** YOUR OBJECTIVE **
Retype exactly the span of lines below from the one with "app/src/main/AndroidManifest.xml, (83, 215)" through the one with "visited[element] = True". Do not include pictures.

[Dataset excerpts]

──────────

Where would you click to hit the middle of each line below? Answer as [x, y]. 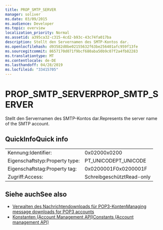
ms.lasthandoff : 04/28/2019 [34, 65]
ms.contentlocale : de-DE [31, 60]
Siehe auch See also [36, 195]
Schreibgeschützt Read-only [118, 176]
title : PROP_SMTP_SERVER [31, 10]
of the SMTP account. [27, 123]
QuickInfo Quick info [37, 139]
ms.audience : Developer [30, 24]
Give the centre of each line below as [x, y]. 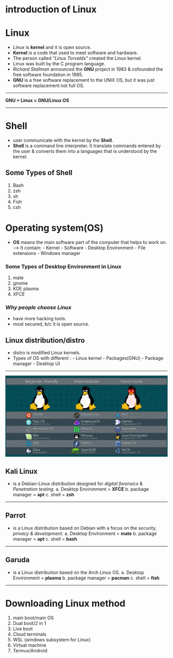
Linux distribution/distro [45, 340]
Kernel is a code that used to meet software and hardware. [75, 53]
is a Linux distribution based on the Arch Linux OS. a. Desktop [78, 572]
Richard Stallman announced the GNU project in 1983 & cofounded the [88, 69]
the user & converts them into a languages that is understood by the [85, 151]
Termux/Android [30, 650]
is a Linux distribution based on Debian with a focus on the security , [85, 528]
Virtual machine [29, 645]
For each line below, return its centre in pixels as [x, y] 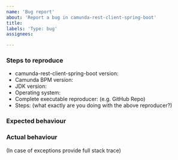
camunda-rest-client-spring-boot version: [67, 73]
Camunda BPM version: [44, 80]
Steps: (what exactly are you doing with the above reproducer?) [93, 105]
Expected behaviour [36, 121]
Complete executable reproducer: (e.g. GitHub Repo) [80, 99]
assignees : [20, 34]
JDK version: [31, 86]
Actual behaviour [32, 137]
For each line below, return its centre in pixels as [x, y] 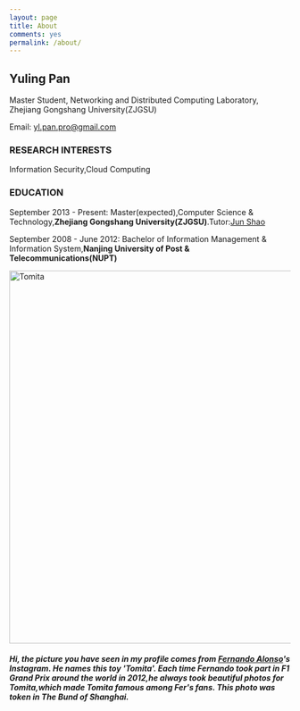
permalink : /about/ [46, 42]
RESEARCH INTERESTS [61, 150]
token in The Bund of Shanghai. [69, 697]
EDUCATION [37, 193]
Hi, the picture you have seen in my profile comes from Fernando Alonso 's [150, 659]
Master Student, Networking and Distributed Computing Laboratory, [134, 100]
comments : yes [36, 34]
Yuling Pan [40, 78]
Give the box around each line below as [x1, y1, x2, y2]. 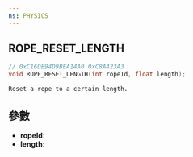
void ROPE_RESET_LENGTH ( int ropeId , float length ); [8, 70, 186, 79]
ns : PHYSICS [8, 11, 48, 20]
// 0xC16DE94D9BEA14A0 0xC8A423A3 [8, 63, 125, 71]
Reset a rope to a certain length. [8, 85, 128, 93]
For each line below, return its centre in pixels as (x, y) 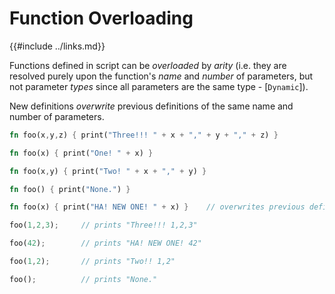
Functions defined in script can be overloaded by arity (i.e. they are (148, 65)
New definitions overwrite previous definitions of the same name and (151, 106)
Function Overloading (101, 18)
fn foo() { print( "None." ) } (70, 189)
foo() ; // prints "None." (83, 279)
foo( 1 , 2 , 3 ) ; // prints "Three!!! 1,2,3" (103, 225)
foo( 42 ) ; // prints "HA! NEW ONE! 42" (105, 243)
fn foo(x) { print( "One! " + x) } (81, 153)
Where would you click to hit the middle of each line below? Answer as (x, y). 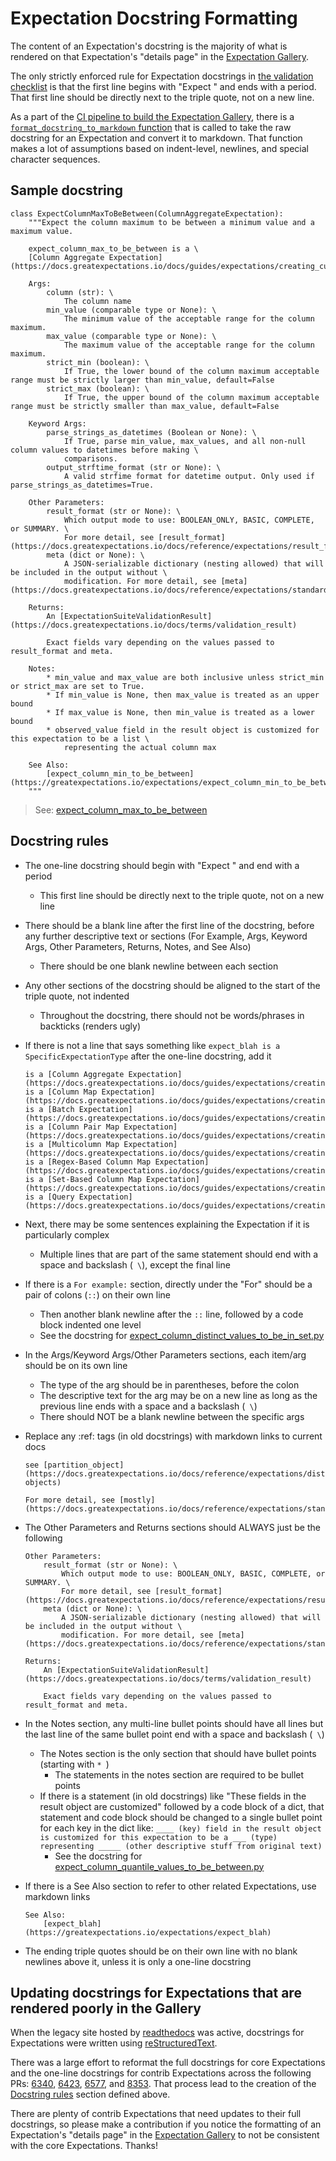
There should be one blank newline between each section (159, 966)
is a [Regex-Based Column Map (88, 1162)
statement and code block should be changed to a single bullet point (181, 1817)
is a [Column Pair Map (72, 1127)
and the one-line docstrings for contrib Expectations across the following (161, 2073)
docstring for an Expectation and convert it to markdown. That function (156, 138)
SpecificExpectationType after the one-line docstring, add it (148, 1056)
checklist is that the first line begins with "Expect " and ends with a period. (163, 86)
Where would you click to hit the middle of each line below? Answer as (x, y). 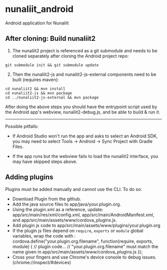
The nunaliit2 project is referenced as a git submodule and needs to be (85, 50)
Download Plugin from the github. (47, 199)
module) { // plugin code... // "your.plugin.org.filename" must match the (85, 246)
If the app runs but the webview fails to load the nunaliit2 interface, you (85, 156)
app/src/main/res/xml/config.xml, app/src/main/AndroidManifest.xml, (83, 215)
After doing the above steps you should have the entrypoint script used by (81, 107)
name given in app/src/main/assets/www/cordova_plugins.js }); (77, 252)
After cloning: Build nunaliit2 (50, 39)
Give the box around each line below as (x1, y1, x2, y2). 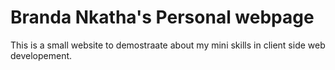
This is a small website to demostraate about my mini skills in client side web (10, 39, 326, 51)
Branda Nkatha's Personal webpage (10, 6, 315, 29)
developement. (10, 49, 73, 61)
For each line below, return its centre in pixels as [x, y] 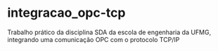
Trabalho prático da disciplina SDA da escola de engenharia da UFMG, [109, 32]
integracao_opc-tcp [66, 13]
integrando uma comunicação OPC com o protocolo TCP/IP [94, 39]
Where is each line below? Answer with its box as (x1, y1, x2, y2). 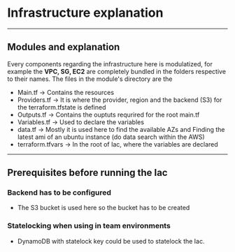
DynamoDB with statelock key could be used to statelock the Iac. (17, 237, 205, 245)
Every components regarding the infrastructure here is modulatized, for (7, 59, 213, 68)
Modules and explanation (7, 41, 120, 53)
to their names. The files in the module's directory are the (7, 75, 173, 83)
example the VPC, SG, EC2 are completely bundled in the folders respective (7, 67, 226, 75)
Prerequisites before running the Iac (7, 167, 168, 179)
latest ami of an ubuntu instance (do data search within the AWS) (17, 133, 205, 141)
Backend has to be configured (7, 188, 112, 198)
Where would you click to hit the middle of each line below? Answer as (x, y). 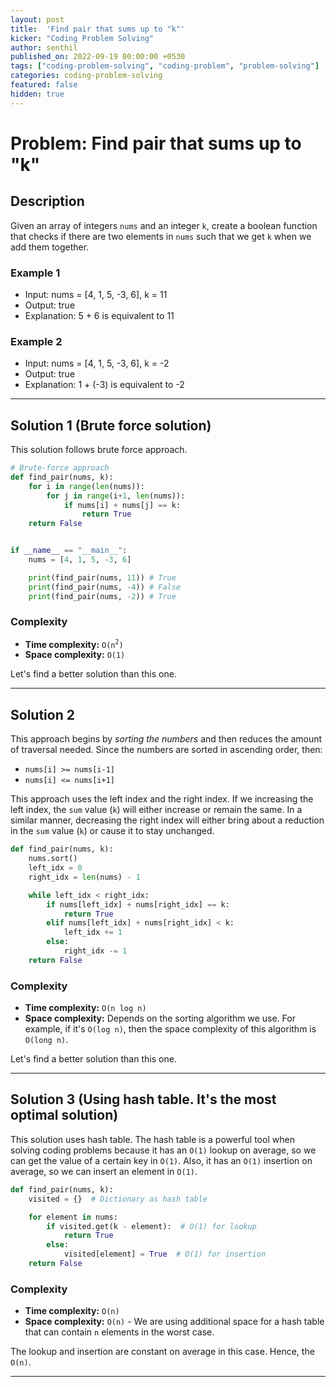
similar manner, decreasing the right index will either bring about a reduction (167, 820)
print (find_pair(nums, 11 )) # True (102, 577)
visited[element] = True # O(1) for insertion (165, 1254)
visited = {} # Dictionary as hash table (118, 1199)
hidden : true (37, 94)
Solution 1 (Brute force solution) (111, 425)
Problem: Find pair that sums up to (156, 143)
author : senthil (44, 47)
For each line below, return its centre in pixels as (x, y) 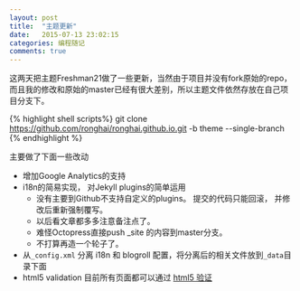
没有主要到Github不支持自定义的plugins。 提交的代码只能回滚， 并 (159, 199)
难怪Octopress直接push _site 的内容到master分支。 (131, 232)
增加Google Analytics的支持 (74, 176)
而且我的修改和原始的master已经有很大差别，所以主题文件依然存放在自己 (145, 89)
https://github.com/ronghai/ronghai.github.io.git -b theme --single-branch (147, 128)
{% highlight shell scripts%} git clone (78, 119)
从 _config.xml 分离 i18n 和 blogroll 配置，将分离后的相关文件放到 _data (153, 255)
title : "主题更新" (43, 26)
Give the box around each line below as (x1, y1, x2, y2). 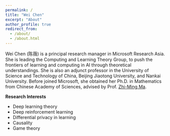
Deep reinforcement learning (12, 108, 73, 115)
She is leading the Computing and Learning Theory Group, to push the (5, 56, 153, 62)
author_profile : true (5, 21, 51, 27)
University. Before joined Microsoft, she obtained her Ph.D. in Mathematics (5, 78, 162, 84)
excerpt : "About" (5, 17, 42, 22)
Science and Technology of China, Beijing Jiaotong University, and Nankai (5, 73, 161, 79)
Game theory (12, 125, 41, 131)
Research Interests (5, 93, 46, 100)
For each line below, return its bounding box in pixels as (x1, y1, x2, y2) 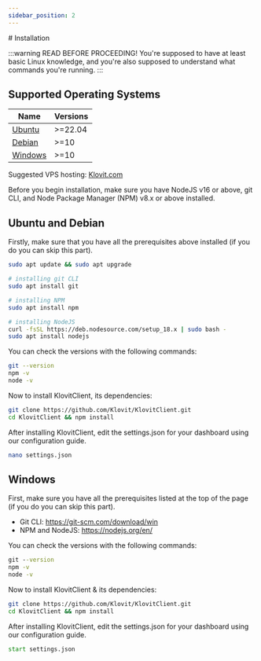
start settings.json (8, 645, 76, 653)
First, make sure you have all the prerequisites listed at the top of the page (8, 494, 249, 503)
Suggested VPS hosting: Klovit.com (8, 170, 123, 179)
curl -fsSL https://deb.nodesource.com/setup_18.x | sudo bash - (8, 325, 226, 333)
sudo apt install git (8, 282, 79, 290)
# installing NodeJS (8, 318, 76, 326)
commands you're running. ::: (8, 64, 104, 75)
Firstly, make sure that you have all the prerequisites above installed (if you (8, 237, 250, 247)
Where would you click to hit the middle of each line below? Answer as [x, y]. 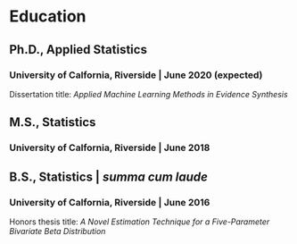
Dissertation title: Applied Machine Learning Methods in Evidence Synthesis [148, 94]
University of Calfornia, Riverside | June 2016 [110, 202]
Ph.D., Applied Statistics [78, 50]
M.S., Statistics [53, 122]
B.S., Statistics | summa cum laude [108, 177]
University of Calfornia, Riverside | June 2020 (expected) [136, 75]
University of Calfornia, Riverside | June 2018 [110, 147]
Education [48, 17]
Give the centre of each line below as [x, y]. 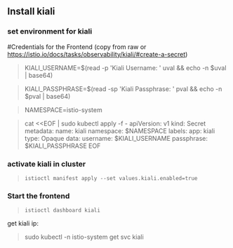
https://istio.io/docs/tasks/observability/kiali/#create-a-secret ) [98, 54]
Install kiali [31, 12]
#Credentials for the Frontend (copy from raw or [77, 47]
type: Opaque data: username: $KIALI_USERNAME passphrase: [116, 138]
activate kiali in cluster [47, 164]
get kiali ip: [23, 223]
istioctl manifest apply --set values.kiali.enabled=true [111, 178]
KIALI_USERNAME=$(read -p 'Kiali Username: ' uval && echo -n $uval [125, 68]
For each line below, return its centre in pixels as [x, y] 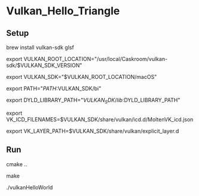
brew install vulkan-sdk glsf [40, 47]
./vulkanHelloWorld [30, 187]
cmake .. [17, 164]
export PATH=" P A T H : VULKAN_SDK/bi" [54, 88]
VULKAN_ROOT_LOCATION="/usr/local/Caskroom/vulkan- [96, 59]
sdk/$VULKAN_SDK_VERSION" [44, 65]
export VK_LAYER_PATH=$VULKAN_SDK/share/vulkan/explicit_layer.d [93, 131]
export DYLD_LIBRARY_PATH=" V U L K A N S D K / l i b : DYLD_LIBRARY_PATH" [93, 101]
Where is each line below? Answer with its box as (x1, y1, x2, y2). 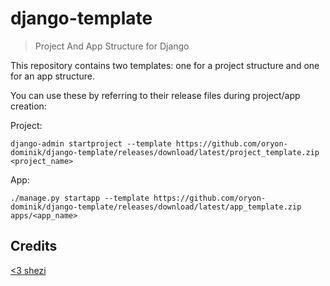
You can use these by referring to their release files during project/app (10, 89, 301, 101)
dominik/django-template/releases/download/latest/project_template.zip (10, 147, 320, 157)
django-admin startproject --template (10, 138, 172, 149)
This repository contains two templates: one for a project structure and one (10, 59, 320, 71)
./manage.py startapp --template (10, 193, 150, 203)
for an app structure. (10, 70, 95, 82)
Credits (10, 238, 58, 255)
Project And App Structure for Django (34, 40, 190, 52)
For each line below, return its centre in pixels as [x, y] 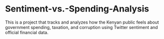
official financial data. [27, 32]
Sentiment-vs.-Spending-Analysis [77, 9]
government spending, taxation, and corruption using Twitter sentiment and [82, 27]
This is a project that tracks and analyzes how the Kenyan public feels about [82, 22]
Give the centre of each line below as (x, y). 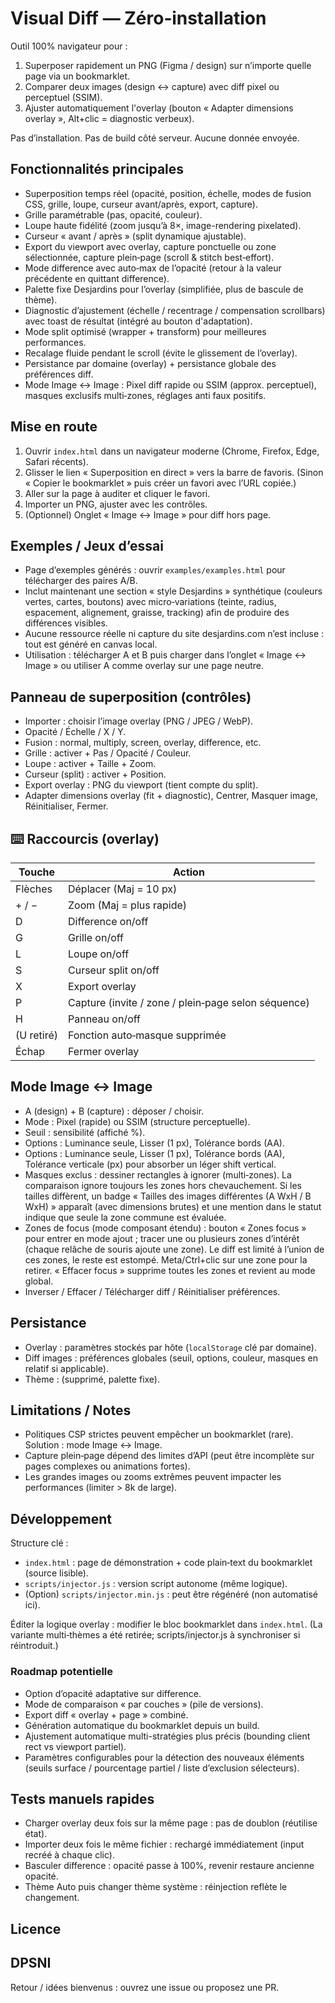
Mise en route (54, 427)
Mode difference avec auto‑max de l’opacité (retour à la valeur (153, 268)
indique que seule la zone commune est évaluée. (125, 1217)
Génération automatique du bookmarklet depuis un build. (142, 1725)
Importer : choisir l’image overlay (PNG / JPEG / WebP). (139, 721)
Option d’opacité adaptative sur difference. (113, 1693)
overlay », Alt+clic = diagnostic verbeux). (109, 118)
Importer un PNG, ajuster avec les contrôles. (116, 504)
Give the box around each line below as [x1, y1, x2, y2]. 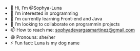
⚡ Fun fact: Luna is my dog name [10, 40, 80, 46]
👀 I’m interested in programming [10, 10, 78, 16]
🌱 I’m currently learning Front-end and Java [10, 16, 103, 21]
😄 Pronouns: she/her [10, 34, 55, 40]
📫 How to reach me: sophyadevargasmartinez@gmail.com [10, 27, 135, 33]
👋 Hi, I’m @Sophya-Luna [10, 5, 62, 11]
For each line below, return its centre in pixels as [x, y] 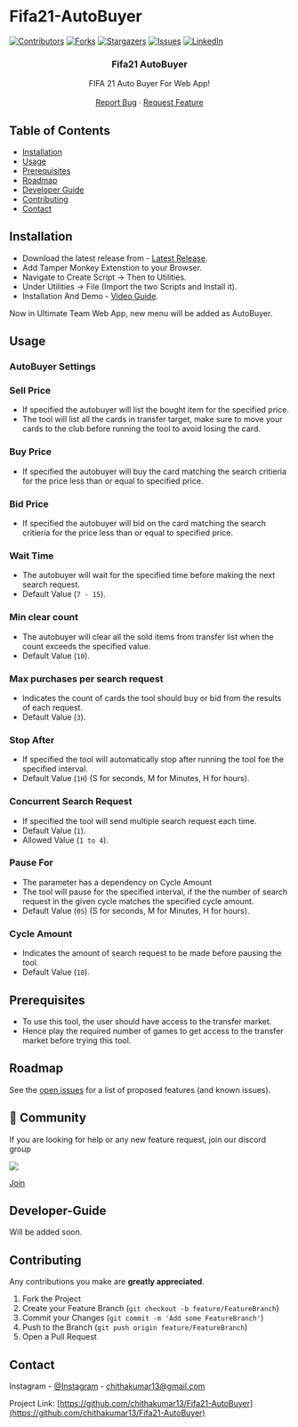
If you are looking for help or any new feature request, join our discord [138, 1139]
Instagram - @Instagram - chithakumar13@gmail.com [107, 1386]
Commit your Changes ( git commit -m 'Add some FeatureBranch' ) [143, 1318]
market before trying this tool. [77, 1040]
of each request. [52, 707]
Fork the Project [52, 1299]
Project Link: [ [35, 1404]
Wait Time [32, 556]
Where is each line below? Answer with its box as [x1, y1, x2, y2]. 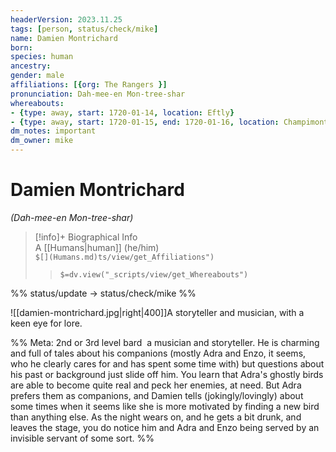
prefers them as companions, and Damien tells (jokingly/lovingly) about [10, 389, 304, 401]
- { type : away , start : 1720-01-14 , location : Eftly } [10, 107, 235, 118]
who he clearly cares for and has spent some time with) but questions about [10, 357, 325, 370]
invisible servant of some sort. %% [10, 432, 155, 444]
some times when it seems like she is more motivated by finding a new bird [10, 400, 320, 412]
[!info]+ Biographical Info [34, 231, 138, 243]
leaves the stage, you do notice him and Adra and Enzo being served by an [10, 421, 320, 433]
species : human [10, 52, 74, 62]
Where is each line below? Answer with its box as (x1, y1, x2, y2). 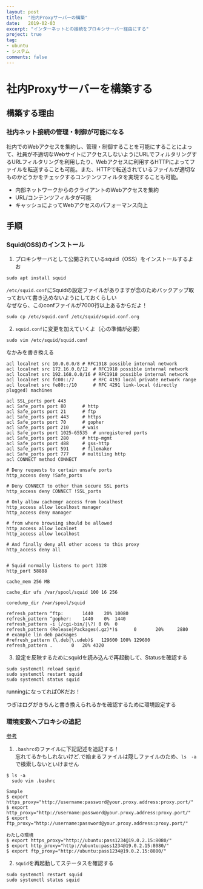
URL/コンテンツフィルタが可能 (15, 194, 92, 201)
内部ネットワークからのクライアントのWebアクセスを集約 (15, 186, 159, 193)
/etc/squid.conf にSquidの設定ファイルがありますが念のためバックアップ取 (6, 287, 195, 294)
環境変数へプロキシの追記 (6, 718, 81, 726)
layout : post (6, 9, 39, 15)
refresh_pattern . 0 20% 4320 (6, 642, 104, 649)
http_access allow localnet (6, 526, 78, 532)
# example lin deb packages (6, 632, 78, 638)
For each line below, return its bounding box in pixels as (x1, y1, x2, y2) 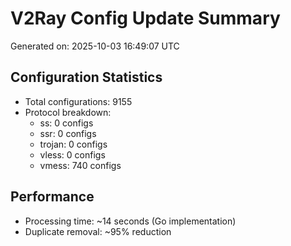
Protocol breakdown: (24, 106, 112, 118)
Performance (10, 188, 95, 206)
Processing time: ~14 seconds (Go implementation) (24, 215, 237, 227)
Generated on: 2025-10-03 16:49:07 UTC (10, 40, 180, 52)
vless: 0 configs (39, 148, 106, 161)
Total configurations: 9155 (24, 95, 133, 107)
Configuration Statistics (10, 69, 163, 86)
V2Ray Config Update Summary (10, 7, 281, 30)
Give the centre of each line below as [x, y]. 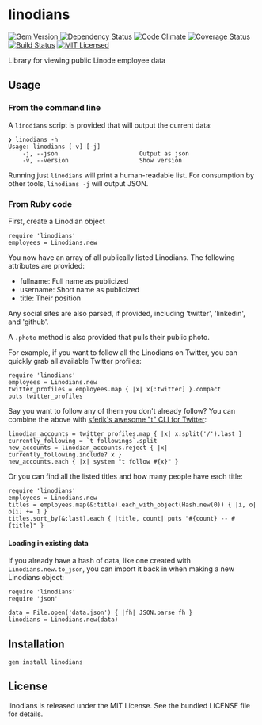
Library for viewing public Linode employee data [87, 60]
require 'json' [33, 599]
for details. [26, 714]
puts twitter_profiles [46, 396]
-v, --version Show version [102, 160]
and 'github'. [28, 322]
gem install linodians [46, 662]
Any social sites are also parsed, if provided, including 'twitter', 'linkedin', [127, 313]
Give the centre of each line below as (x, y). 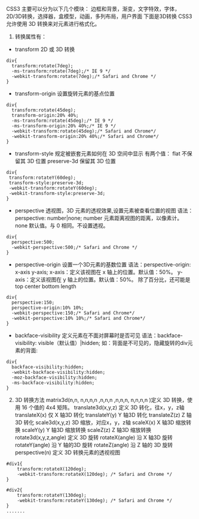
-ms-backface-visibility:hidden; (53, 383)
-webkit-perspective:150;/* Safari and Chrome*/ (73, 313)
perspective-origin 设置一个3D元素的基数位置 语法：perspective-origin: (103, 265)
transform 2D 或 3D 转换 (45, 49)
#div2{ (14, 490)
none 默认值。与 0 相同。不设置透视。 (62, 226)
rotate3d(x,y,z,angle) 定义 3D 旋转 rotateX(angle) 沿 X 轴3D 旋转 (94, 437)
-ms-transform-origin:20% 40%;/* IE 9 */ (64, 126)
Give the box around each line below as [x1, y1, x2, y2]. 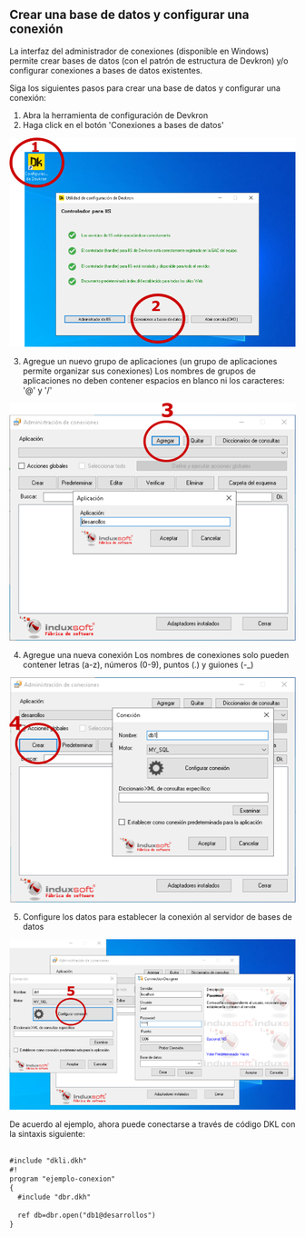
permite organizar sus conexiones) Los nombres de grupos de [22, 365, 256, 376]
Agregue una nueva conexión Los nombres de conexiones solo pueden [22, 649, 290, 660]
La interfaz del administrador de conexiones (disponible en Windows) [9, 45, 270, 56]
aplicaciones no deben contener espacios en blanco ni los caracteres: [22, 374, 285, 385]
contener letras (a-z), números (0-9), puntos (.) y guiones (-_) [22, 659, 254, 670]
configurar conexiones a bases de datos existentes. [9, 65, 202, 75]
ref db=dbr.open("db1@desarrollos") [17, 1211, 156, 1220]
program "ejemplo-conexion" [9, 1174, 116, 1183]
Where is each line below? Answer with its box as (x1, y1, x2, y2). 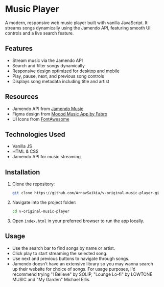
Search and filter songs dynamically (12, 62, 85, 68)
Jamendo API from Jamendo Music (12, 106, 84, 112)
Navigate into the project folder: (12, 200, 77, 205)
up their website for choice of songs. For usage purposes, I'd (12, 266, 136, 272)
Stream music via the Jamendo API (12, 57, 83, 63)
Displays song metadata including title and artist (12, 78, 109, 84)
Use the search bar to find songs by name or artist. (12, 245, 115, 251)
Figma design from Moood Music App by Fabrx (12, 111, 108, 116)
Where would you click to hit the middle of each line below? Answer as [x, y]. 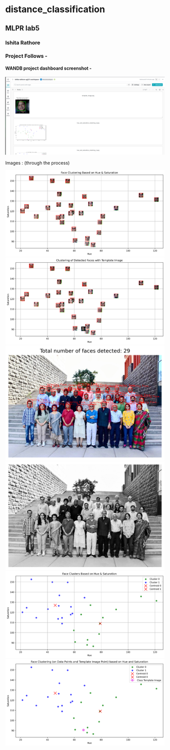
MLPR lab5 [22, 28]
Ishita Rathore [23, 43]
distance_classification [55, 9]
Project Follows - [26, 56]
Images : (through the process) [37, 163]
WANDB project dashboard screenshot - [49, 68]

──────────

** COMPLETED TASK **
app/src/main/res/xml/config.xml, app/src/main/AndroidManifest.xml, (83, 215)
After doing the above steps you should have the entrypoint script used by (81, 107)
name given in app/src/main/assets/www/cordova_plugins.js }); (77, 252)
After cloning: Build nunaliit2 (50, 39)
Give the box around each line below as (x1, y1, x2, y2). 
This is a small website to demostraate about my mini skills in client side web (10, 39, 326, 51)
Branda Nkatha's Personal webpage (10, 6, 315, 29)
developement. (10, 49, 73, 61)
For each line below, return its centre in pixels as [x, y] 
Trabalho prático da disciplina SDA da escola de engenharia da UFMG, [109, 32]
integracao_opc-tcp [66, 13]
integrando uma comunicação OPC com o protocolo TCP/IP [94, 39]
Where is each line below? Answer with its box as (x1, y1, x2, y2). 
DynamoDB with statelock key could be used to statelock the Iac. (17, 237, 205, 245)
Every components regarding the infrastructure here is modulatized, for (7, 59, 213, 68)
Modules and explanation (7, 41, 120, 53)
to their names. The files in the module's directory are the (7, 75, 173, 83)
example the VPC, SG, EC2 are completely bundled in the folders respective (7, 67, 226, 75)
Prerequisites before running the Iac (7, 167, 168, 179)
latest ami of an ubuntu instance (do data search within the AWS) (17, 133, 205, 141)
Backend has to be configured (7, 188, 112, 198)
Where would you click to hit the middle of each line below? Answer as (x, y). 
similar manner, decreasing the right index will either bring about a reduction (167, 820)
print (find_pair(nums, 11 )) # True (102, 577)
visited[element] = True # O(1) for insertion (165, 1254)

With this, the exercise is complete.